Mit Genom-Analysen von 100 Buntbarsch-Arten beschreibt ein Team des Wasserforschungsinstituts Eawag und der Universität Bern gemeinsam mit Kollegen in Australien, England, Tansania, Uganda und den USA frappante Unterschiede in Geschwindigkeit und Häufigkeit der Artbildung von Buntbarschen. Die Forschenden zeigen, wie der Austausch von Erbgutvarianten zwischen bestehenden Arten die Bildung neuer Arten massiv beschleunigt, sofern die ökologischen Bedingungen stimmen.

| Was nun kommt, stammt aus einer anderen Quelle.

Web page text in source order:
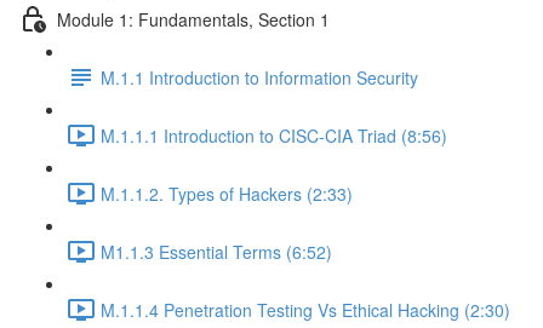
Module 1: Fundamentals, Section 1
M.1.1 Introduction to Information Security
M.1.1.1 Introduction to CISC-CIA Triad (8:56)
M.1.1.2. Types of Hackers (2:33)
M1.1.3 Essential Terms (6:52)
M.1.1.4 Penetration Testing Vs Ethical Hacking (2:30)
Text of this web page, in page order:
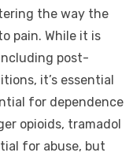
the way the
pain. While it is
post-
it’s essential
for dependence
opioids, tramadol
for abuse, but
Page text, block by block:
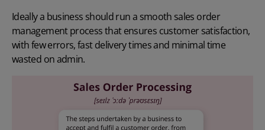
Ideally a business should run a smooth sales order
management process that ensures customer satisfaction,
with few errors, fast delivery times and minimal time
wasted on admin.
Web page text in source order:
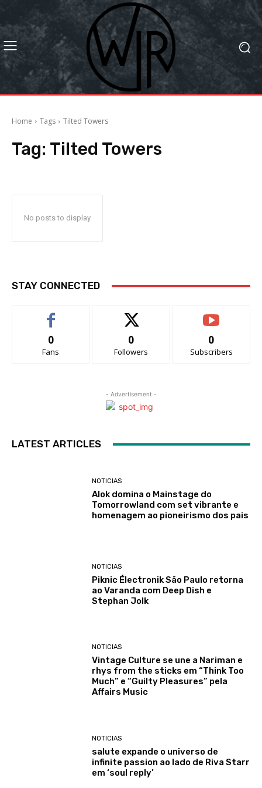
Home Tags Tilted Towers
Tag: Tilted Towers
No posts to display
STAY CONNECTED
0
Fans
0
Followers
0
Subscribers
- Advertisement -
LATEST ARTICLES
NOTICIAS
Alok domina o Mainstage do
Tomorrowland com set vibrante e
homenagem ao pioneirismo dos pais
NOTICIAS
Piknic Électronik São Paulo retorna
ao Varanda com Deep Dish e
Stephan Jolk
NOTICIAS
Vintage Culture se une a Nariman e
rhys from the sticks em “Think Too
Much” e “Guilty Pleasures” pela
Affairs Music
NOTICIAS
salute expande o universo de
infinite passion ao lado de Riva Starr
em ‘soul reply’
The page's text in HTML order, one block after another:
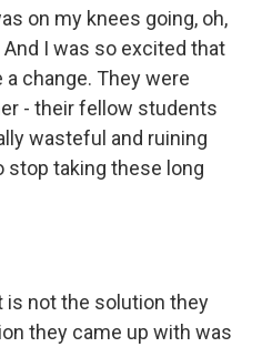
on my knees going, oh,
I was so excited that
change. They were
- their fellow students
wasteful and ruining
stop taking these long
is not the solution they
they came up with was
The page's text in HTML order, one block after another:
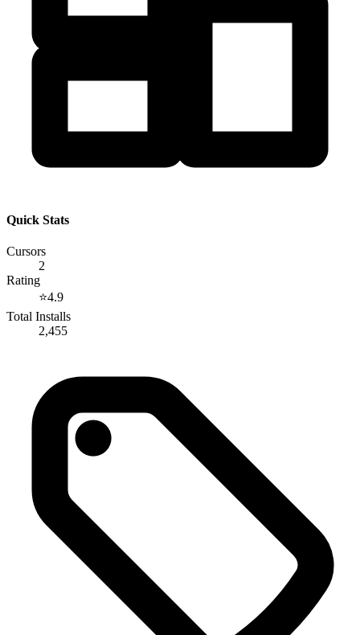
Quick Stats
Cursors
2
Rating
⭐4.9
Total Installs
2,455
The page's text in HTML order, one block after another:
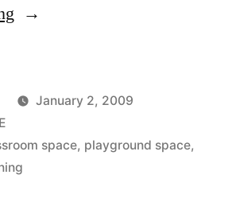
“Introducing
students
sensible
January 2, 2009
space, playground space,
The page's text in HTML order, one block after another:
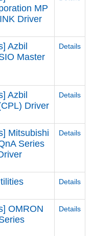
MP
Driver
Azbil
Master
Details
Azbil
Driver
Details
Mitsubishi
Series
Details
Details
OMRON
Details
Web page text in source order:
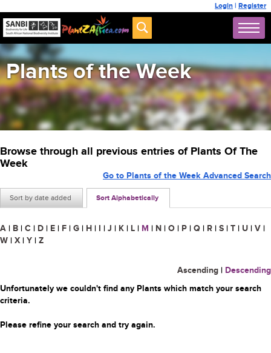
Login | Register
Plants of the Week
Browse through all previous entries of Plants Of The
Week
Sort by date added Sort Alphabetically
Go to Plants of the Week Advanced Search
A | B | C | D | E | F | G | H | I | J | K | L | M | N | O | P | Q | R | S | T | U | V |
W | X | Y | Z
Ascending | Descending
Unfortunately we couldn't find any Plants which match your search
criteria.
Please refine your search and try again.
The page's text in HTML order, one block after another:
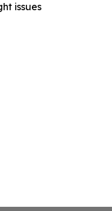
issues
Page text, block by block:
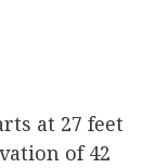
at 27 feet
of 42
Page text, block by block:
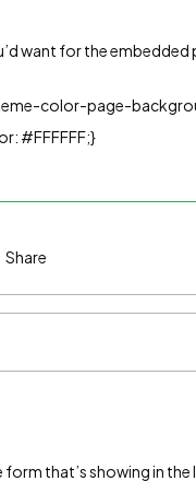
want for the embedded
color-page-
#FFFFFF;}
Share
that’s showing in the
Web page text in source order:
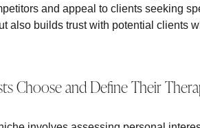
and appeal to clients seeking
also builds trust with potential clients
Choose and Define Their

Evolution beruht auf Mutationen im Erbgut. Sammeln sich viele dieser zufällig auftretenden Veränderungen in einer Population an, kann eine neue Art entstehen. Artbildung nach diesem Muster dauert Jahrmillionen. Entwickelt sich die junge Art unter Selektionsdruck, kann es auch schneller gehen; doch dann kommt es meist nur einmal zur Bildung einer neuen Art, weil dabei die alternativen Erbgutvarianten aussortiert wurden und das evolutionäre Potential somit aufgebraucht ist. Doch im erdgeschichtlich jungen Viktoriasee sind neue Buntbarscharten in den letzten 15'000 Jahren entstanden – und das gleich 500mal.

Wie das möglich ist, untersucht der Evolutions- und Fischbiologe Ole Seehausen mit einem Team der Eawag und der Universität Bern in einer Studie, die eben im Fachblatt «Nature» erschienen ist.

Super schnelle Artbildung

Buntbarsche (Cichliden) sind das Paradebeispiel für eine «Adaptive Radiation» – für Artbildung und ökologische Differenzierung auf der Überholspur. Cichliden sind die zweitgrösste Wirbeltiergruppe der Welt und der Bildung neuer Arten gewiss nicht abgeneigt. Aber viele der 1712 Cichliden-Arten, die bis 2019 wissenschaftlich beschrieben wurden, sind weniger schnell oder sogar ausgesprochen langsam entstanden. Schnelle Artbildung ist also nicht einfach eine Eigenschaft von Cichliden.

«Ökologische Vielfalt kann die Entstehung einer grossen Artenvielfalt begünstigen», sagt Joana Meier, die als Postdoc an dem Projekt arbeitete – und relativiert diesen Erklärungsansatz gleich: «Günstige ökologische Bedingungen allein können aber nicht erklären, warum die Artbildung im Viktoriasee 10'000mal schneller ablief als in den meisten anderen Seen.»

Repräsentative Stichprobe

Schon in früheren Publikationen hatte Seehausens Team gezeigt, dass die grosse Buntbarsch-Radiation auf die Hybridisierung zweier verwandter Linien zurückgeht. Die beiden Linien kamen vor rund 150'000 Jahren nach langer geografischer Trennung wieder in Kontakt; und ihre Nachkommen wurden in der turbulenten Zeit bis zur Entstehung des Viktoriasees wohl noch wiederholt getrennt und erneut in Hybridschwärmen zusammengeführt.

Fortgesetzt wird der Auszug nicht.